Berkeley, California-based landscape architect Frederika Moller met Mark and Blythe Harris after they decided to transform a derelict 19th-century girls’ camp into a family home in Mill Valley, California. The couple wanted the sort of nostalgic garden—with green swaths of lawn surrounded by leafy trees—that evokes memories of long-ago summers at camp.
This presented a challenge. “The first time I saw it, it looked pretty bad, with a front entrance that was sort of funky and off to the side,” says Moller. “In the front the garden was so constrained, because there is a steep slope up to the street. It literally felt like the slope was coming right into the house.”
As the house was being rebuilt (New York-based Gil Schafer and Mill Valley-based architect Barbara Chambers worked together on the three-year project), Moller began to re-imagine how to use the outdoor spaces. “With a project like this, I have to start by having an understanding of elevations and grades and how you’re going to get from A to B, because you have to get to the house and to the front door.”
Photography by Eric Piasecki courtesy of OTTO.
Above: The property sits below the elevation of the street. A staircase next to the garage guides visitors from the street to the house, past Royal Sunset climbing roses trained on wires against the garage.
“We pushed the grade back to give the house some breathing room,” says Moller, who landscaped the slope with a mix of perennials and shrubs.
“The house is smack dab in the middle of the lot, with not that much garden space in the front or the sides,” says Moller. “The biggest challenge was reorganizing the front garden, on which the living room, kitchen, and dining room all look out.”
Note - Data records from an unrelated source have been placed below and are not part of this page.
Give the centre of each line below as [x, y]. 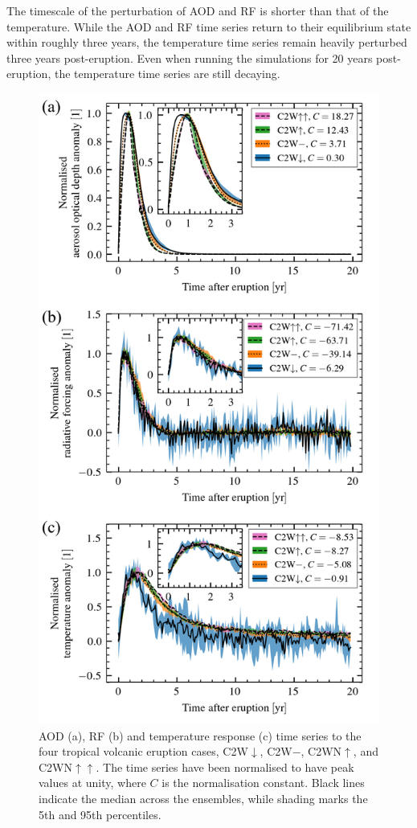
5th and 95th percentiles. [100, 814]
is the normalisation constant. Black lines [263, 783]
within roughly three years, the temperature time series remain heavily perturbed [207, 42]
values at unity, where [92, 783]
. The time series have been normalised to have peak [225, 767]
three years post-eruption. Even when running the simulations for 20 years [190, 57]
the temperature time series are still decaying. [167, 74]
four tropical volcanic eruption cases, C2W [143, 751]
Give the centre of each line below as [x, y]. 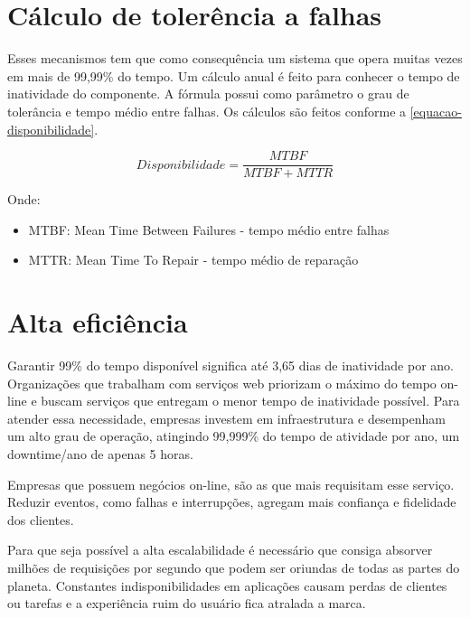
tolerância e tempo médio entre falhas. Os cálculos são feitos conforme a [207, 111]
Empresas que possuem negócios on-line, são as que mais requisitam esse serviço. [231, 484]
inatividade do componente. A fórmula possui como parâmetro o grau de [208, 94]
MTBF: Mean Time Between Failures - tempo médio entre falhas [209, 229]
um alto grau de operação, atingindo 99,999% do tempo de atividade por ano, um [234, 436]
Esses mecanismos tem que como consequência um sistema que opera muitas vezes [235, 58]
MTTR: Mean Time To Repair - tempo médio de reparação [193, 260]
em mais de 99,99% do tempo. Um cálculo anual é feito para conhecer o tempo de [234, 75]

Above: At the bottom of the steps is the front entryway. The cedar-shingled house is painted in Benjamin Moore’s Black with China White trim. Moller designed the stair rail to match details on the exterior of the house. “We picked up on Barbara’s design so the steps don’t look remote.”
“This is the original front door location, but previously the front walkway was off to the side,” says Moller. “We re-aligned the walkway to make it a straight shot to the front door.”
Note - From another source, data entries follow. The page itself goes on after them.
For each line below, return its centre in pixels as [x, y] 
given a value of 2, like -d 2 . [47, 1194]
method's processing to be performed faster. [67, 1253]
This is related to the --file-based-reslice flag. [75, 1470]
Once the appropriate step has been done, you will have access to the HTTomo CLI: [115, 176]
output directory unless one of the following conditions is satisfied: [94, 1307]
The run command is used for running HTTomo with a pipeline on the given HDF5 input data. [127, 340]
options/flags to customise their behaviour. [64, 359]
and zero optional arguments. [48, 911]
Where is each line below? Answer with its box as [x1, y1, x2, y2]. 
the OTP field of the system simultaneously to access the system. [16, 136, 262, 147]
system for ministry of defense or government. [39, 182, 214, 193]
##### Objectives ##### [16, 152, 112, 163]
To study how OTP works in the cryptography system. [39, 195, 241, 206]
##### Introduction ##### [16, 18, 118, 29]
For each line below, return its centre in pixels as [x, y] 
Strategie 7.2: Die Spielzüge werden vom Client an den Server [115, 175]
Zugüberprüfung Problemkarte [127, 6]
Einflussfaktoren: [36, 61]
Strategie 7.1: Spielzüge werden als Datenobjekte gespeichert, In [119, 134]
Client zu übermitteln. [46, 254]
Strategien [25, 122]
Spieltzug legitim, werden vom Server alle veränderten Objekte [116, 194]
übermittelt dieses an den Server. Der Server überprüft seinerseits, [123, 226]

Above: The lower level of the garage has Dutch doors and opens onto a side garden. For the lawn, “artificial grass was used because there is so much shade from surrounding oak trees,” says Moller.
Above: The artificial grass is DuPont’s ForeverLawn, a fine-bladed turf with a tan thatch at the roots to make it look more natural. (Chambers has the same artificial grass in her own Mill Valley garden. See more at Architect Visit: Barbara Chambers at Home in Mill Valley.)
Above: London-based designer Rita Konig did the interiors, including the bottom level of the garage, which is furnished with a vintage bar and bar sink (the faucet is from Lefroy Brooks). The pattern on the floor is painted in Farrow & Ball’s Off-Black.
Above: Custom wooden window boxes are watered by hand; flowers are updated seasonally.
Above: Outside the master bedroom Konig furnished a pocket garden with vintage furniture (the wicker is painted in Farrow & Ball’s Off-Black) and flea market finds. A needlepoint ivy vine planted in the ground is trained in a diamond pattern against a painted brick fireplace.
Behind the sofa, a screen of fast-growing Arborvitae shrubs creates privacy for the neighbors.
Above: On the back of the house and off the living room is a deck with a wood-burning brick fireplace painted to match the facade of the house. On either side of the fireplace ivy in planter boxes grows up a lattice to create a solid green fence.
“The property has some beautiful oak trees and the luxury of the neighbors’ oaks as well, to give a treehouse effect to the deck,” says Moller. “You can see beyond the railing where we lined the bottom of the property with huge shrubs so you can go out on the deck and see trees but not the neighbors’ houses below. You feel like you are in a treehouse.”
Above: The clients, Blythe and Mark Harris (and children Olive and Freddie), sit on bluestone pavers that lead from the back of the house to a bluestone terrace.